Есть чувства, которые следует принимать во внимание, но которым не следует доверять. Отвергать их было бы излишним педантизмом, однако полагаться на них значило бы попросту перестать быть человеком. В последние годы, например, в литературе и философии ощущается растущая потребность в сильном человеке, что и есть неопровержимый признак слабости. Но издеваться над такой философией, над такой литературой было бы не более гуманно, чем издеваться над расстроенными нервами или зубной болью.
Наряду с преклонением перед силой и стойкостью в сентиментальной литературе превозносятся титулы, сословия, призвания.

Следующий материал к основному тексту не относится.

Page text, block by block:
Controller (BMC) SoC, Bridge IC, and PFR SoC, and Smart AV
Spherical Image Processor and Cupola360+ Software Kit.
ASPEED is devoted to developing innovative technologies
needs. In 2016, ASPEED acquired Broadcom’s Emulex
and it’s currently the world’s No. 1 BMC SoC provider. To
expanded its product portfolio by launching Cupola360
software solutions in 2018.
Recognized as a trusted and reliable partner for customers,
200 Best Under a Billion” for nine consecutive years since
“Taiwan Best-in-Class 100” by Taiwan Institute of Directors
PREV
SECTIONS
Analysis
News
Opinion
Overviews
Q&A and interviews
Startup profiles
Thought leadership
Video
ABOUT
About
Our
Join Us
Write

Это снобизм, но снобизм, столь же необходимый, как кровь, почти такой же древний, как звезды. Это вульгарность, но такая вульгарность по крайней мере целиком соответствует своей этимологии — она общепринята. Вопрос, который поднимает сентиментальная литература, — это вопрос о том, должен ли человек давать выход своим слабостям. Это вопрос о том, почему бы человеку не быть сентиментальным, коль скоро он еще недостаточно стар и мудр, чтобы преисполниться страстью.

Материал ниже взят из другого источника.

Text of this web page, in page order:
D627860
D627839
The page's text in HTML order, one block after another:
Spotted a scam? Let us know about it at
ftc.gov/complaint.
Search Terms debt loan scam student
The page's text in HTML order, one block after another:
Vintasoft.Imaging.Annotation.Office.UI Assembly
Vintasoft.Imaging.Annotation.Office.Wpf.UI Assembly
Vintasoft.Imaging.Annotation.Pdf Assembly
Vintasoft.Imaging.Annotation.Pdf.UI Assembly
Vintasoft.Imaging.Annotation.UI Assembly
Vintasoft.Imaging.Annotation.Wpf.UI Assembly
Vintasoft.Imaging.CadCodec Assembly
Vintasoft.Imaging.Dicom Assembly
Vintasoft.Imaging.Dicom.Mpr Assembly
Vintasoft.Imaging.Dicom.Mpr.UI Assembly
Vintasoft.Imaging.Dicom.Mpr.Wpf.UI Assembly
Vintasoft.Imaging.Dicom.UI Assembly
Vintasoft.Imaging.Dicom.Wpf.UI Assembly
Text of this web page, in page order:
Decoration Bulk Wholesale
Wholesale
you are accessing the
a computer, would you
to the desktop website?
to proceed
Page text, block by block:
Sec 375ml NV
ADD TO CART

Таким образом, про огрехи популярного сентиментализма можно сказать лишь, что это давние и здоровые огрехи. Сентиментальность, которую принято считать проявлением эмоциональной неполноценности, в действительности является самым естественным и здоровым свойством: в сентиментальности проявляется несдержанность пышущей здоровьем молодости. Что бы ни говорилось против дешевых романов и развлекательных серий, которые способствуют развитию сентиментальности у рядового читателя, отточенные и циничные литературные опыты, пользующиеся признанием среди образованных классов, оказывают не в пример более пагубное воздействие на общество. Сентиментальность, при всех своих огрехах, не привносит в мир новые грехи, не кичится мрачным легкомыслием или страстями, одновременно дикими и фальшивыми. Дешевый роман может пресмыкаться перед силой, но он по крайней мере не станет пресмыкаться перед слабостью. Он может во всеуслышанье говорить о заветных чувствах, которые следует свято хранить в сердце, но он по крайней мере не станет во всеуслышанье говорить о презренных чувствах, которыми стыдно делиться. Даже тогда, когда этому искусству не хватает человечности, оно остается человеческим.

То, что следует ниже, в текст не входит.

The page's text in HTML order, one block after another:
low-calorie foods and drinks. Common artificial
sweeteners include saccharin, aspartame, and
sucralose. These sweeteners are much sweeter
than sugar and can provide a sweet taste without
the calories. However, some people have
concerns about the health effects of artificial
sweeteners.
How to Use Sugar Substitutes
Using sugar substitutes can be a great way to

Безусловно, есть что сказать и о достоинствах сентиментальной литературы. Усталой швее или сбившейся с ног продавщице достаточно только приоткрыть дверь, и они очутятся в новом для себя мире, в котором идеальные герои совершают благородные поступки, — удовольствие, не идущее в сравнение даже с чтением волшебных историй. Действие в этих нехитрых романах развивается крайне неторопливо; герои, наделенные стандартным набором достоинств и недостатков, действуют однозначно; мораль повествования с первых же строк кристально ясна; от всего происходящего веет поистине фатальным оптимизмом, — а потому подобные книги представляют собой тем большую усладу для измученных умов и расстроенных нервов.